PROBLEM REQUIREMENTS:
Please keep the images out and set down the data exactly as given.

RECORDED DATA Block Start

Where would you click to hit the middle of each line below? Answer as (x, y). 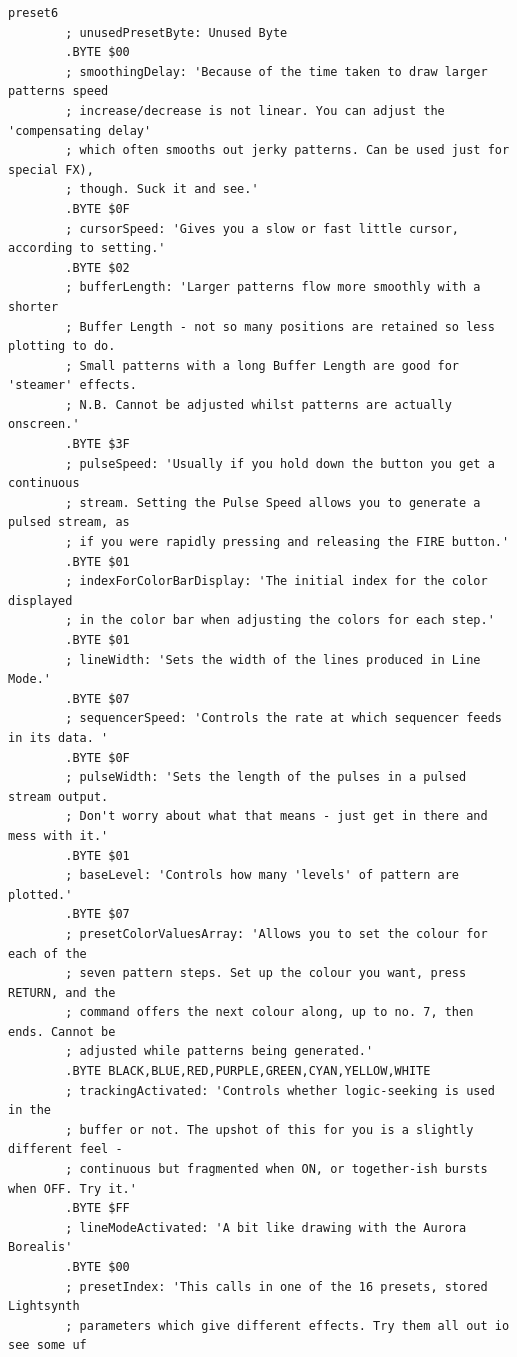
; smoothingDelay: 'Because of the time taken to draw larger (276, 71)
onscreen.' (44, 424)
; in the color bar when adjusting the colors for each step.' (280, 620)
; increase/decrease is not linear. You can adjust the (255, 110)
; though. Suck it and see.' (162, 189)
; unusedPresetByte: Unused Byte (176, 32)
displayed (40, 600)
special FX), (51, 169)
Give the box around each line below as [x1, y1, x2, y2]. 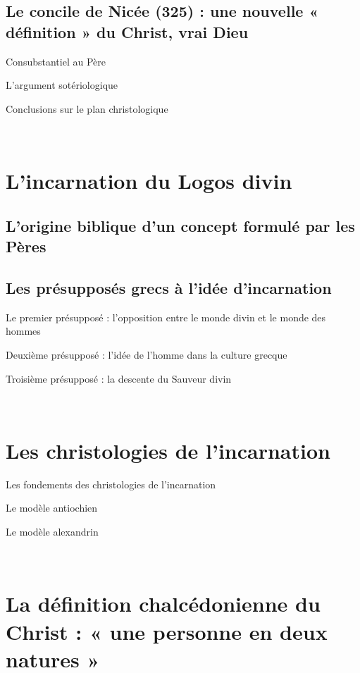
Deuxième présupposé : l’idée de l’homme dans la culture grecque [6, 347, 287, 362]
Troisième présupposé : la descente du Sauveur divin [6, 371, 232, 385]
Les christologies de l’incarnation [6, 436, 330, 464]
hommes [6, 323, 41, 338]
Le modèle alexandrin [6, 524, 99, 538]
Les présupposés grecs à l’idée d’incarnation [6, 276, 332, 298]
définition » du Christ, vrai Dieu [6, 20, 249, 42]
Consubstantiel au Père [6, 54, 106, 68]

RECORDED DATA Block End

YOUR RESPONSE:
Where would you click to hit the middle of each line below? Answer as (x, y). 
; smoothingDelay: 'Because of the time taken to draw larger (276, 71)
onscreen.' (44, 424)
; in the color bar when adjusting the colors for each step.' (280, 620)
; increase/decrease is not linear. You can adjust the (255, 110)
; though. Suck it and see.' (162, 189)
; unusedPresetByte: Unused Byte (176, 32)
displayed (40, 600)
special FX), (51, 169)
Give the box around each line below as [x1, y1, x2, y2]. 
Deuxième présupposé : l’idée de l’homme dans la culture grecque [6, 347, 287, 362]
Troisième présupposé : la descente du Sauveur divin [6, 371, 232, 385]
Les christologies de l’incarnation [6, 436, 330, 464]
hommes [6, 323, 41, 338]
Le modèle alexandrin [6, 524, 99, 538]
Les présupposés grecs à l’idée d’incarnation [6, 276, 332, 298]
définition » du Christ, vrai Dieu [6, 20, 249, 42]
Consubstantiel au Père [6, 54, 106, 68]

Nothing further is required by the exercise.